MySQL - Find Orders placed by repeat customers vs. new customers over time - mysql

I have an orders table that contains the orders_id, customers_email_address and date_purchased. I want to write a SQL query that will, for each line in the table, add a new field called 'repeat_order_count' that shows how many times this customer ordered before and including this order.
For example, if John ordered once before this order, the repeat_order_count would be 2 for this order, or in other words, this is the second time John has ordered. The next order row I encounter for John will have a 3, and so on. This will allow me to create a line graph that shows the number of orders placed by repeat customers over time. I can now go to a specific time in the past and figure out how many orders were placed by repeat customers during that time period:
SELECT
*
FROM orders
WHERE repeat_order_count > 1
WHERE date_purchased = January 2014 --(simplifying things here)
I'm also able to determine now WHEN a customer became a repeat customer.
I can't figure out the query to solve this. Or perhaps there may be an easier way to do this?

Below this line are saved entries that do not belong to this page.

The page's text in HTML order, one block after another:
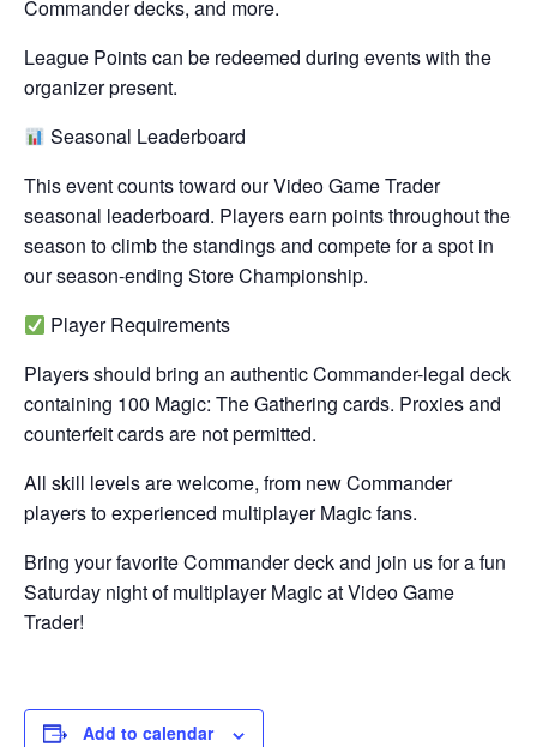
Commander decks, and more.
League Points can be redeemed during events with the
organizer present.
Seasonal Leaderboard
This event counts toward our Video Game Trader
seasonal leaderboard. Players earn points throughout the
season to climb the standings and compete for a spot in
our season-ending Store Championship.
Player Requirements
Players should bring an authentic Commander-legal deck
containing 100 Magic: The Gathering cards. Proxies and
counterfeit cards are not permitted.
All skill levels are welcome, from new Commander
players to experienced multiplayer Magic fans.
Bring your favorite Commander deck and join us for a fun
Saturday night of multiplayer Magic at Video Game
Trader!
Add to calendar
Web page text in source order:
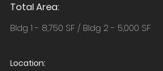
Total Area:
Bldg 1 - 8,750 SF / Bldg 2 - 5,000 SF
Location:
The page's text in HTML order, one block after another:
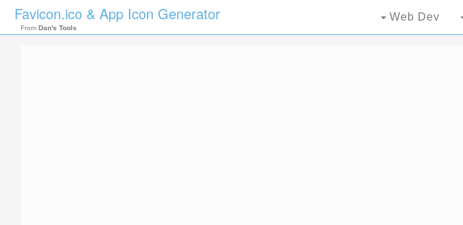
Favicon.ico & App Icon Generator
From Dan's Tools
Web Dev
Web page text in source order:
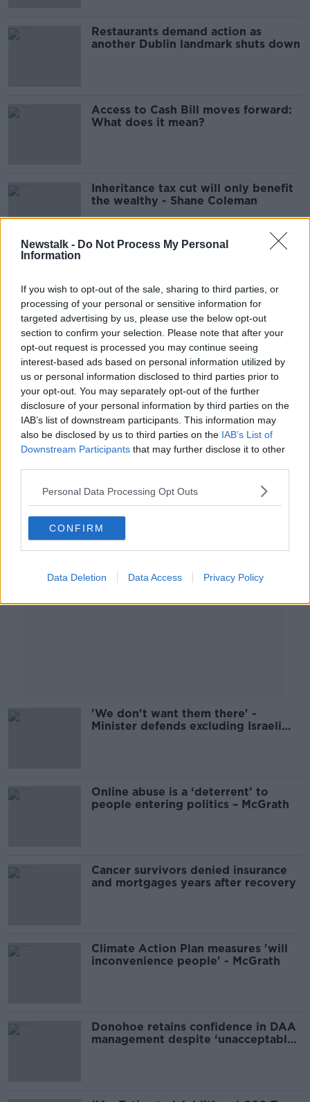
Newstalk - Do Not Process My Personal
Information
If you wish to opt-out of the sale, sharing to third parties, or
processing of your personal or sensitive information for
targeted advertising by us, please use the below opt-out
section to confirm your selection. Please note that after your
opt-out request is processed you may continue seeing
interest-based ads based on personal information utilized by
us or personal information disclosed to third parties prior to
your opt-out. You may separately opt-out of the further
disclosure of your personal information by third parties on the
IAB’s list of downstream participants. This information may
also be disclosed by us to third parties on the IAB’s List of
Downstream Participants that may further disclose it to other
Personal Data Processing Opt Outs
CONFIRM
Data Deletion Data Access Privacy Policy
Restaurants demand action as
another Dublin landmark shuts down
Access to Cash Bill moves forward:
What does it mean?
Inheritance tax cut will only benefit
the wealthy - Shane Coleman
McDonald
Jack Chambers: Who is our new
Finance Minister?
Who will take over from Michael
McGrath as Finance Minister?
Advertisement
'We don't want them there' -
Minister defends excluding Israeli
Online abuse is a ‘deterrent’ to
people entering politics – McGrath
Cancer survivors denied insurance
and mortgages years after recovery
Climate Action Plan measures 'will
inconvenience people' - McGrath
Donohoe retains confidence in DAA
management despite ‘unacceptable’
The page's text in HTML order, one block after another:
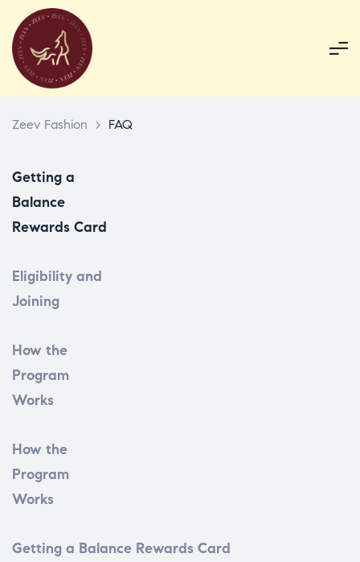
Zeev Fashion > FAQ
Getting a
Balance
Rewards Card
Eligibility and
Joining
How the
Program
Works
How the
Program
Works
Getting a Balance Rewards Card
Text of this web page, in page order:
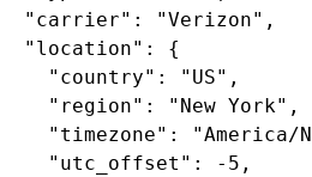
  "carrier": "Verizon",
  "location": {
    "country": "US",
    "region": "New York",
"timezone": "America/
    "utc_offset": -5,
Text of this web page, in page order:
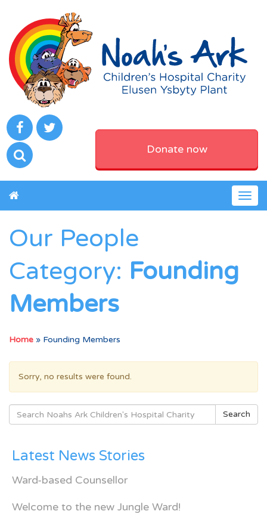
Donate now
Our People
Category: Founding
Members
Home » Founding Members
Sorry, no results were found.
Search
for:
Search
Latest News Stories
Ward-based Counsellor
Welcome to the new Jungle Ward!

One approach to retrieving the specified result would be to use a correlated subquery in the SELECT list. This assumes that the customer identifier is customers_email_address, and that date_purchased is a DATETIME or TIMESTAMP (or other canonical format), and that there are no duplicated values for the same customer (that is, the customer doesn't have two or more orders with the same date_purchased value.)
SELECT s.orders_id
, s.customers_email_address
, s.date_purchased
, ( SELECT COUNT(1)
FROM orders p
WHERE p.customers_email_address = s.customers_email_address
AND p.date_purchased < s.date_purchased
) AS previous_order_count
FROM orders s
ORDER
BY s.customers_email_address
, s.date_purchased
The correlated subquery will return 0 for the "first" order for a customer, and 1 for the "second" order. If you want to include the current order in the count, replace the < comparison operator with <= operator.
FOLLOWUP
For performance of that query, we need to be particulary concerned with the performance of the correlated subquery, since that is going to be executed for every row in the table. (A million rows in the table means a million executions of that query.) Having a suitable index available is going to be crucial.
For the query in my answer, I'd recommend trying an index like this:
ON orders (customers_email_address, date_purchased, orders_id)
With that index in place, we'd expect EXPLAIN to show the index being used by both the outer query, to satisfy the ORDER BY (No "Using filesort" in the Extra column), and as a covering index (no lookups to the pages in the underlying table, "Using index" shown in the Extra column.)
The answer I gave demonstrated just one approach. It's also possible to return an equivalent result using a join pattern, for example:
SELECT s.orders_id
, s.customers_email_address
, s.date_purchased
, COUNT(p.orders_id)
FROM orders s
JOIN orders p
ON p.customers_email_address = s.customers_email_address
AND p.date_purchased <= s.date_purchased
GROUP
BY s.customers_email_address
, s.date_purchased
, s.orders_id
ORDER
BY s.customers_email_address
, s.date_purchased
, s.orders_id
(This query is based on some additional information provided in a comment, which wasn't available before: orders_id is UNIQUE in the orders table.)
If we are guaranteed that orders_id of a "previous" order is less than the orders_id of a previous order, then it would be possible to use that column in place of the date_purchased column. We'd want a suitable index available:
... ON orders (customers_email_address, orders_id, date_purchased)
NOTE: The order of the columns in the index is important. With that index, we could do:
SELECT s.orders_id
, s.customers_email_address
, s.date_purchased
, COUNT(p.orders_id)
FROM orders s
JOIN orders p
ON p.customers_email_address = s.customers_email_address
AND p.orders_id <= s.orders_id
GROUP
BY s.customers_email_address
, s.orders_id
ORDER
BY s.customers_email_address
, s.orders_id
Again, we'd want to review the output from EXPLAIN to verify that the index is being used for both the join operation and the GROUP BY operation.
NOTE: With the inner join, we need to use a <= comparison, so we get at least one matching row back. We could either subtract 1 from that result, if we wanted a count of only "previous" orders (not counting the current order), or we could use an outer join operation with a < comparison, so we could get a row back with a count of 0.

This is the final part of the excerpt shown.